[Items listed in a dataset]

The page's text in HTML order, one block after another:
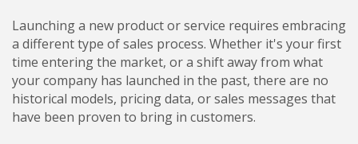
Launching a new product or service requires embracing
a different type of sales process. Whether it's your first
time entering the market, or a shift away from what
your company has launched in the past, there are no
historical models, pricing data, or sales messages that
have been proven to bring in customers.
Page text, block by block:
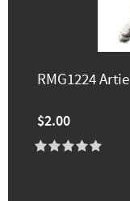
RMG1224 Artie
$2.00
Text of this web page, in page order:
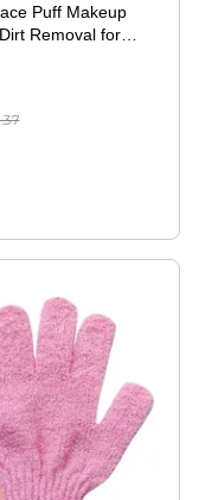
Puff Makeup
Removal for
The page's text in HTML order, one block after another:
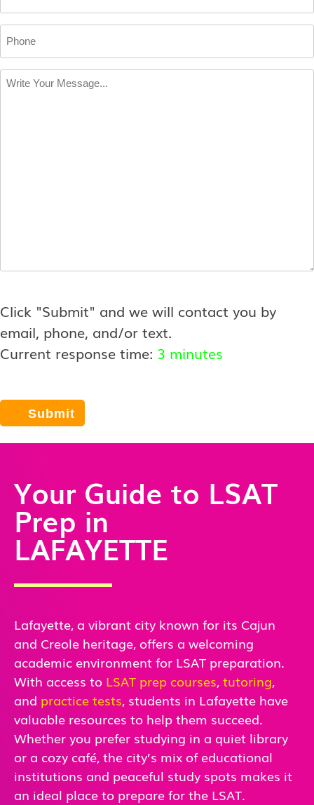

> _WHAT TO WORK ON_
Set down the entries above exactly; no pictures belong in the copy.

> _SOLVED EXERCISE_
The page's text in HTML order, one block after another:
Launching a new product or service requires embracing
a different type of sales process. Whether it's your first
time entering the market, or a shift away from what
your company has launched in the past, there are no
historical models, pricing data, or sales messages that
have been proven to bring in customers.
Page text, block by block:
RMG1224 Artie
$2.00
Text of this web page, in page order:
Puff Makeup
Removal for
The page's text in HTML order, one block after another:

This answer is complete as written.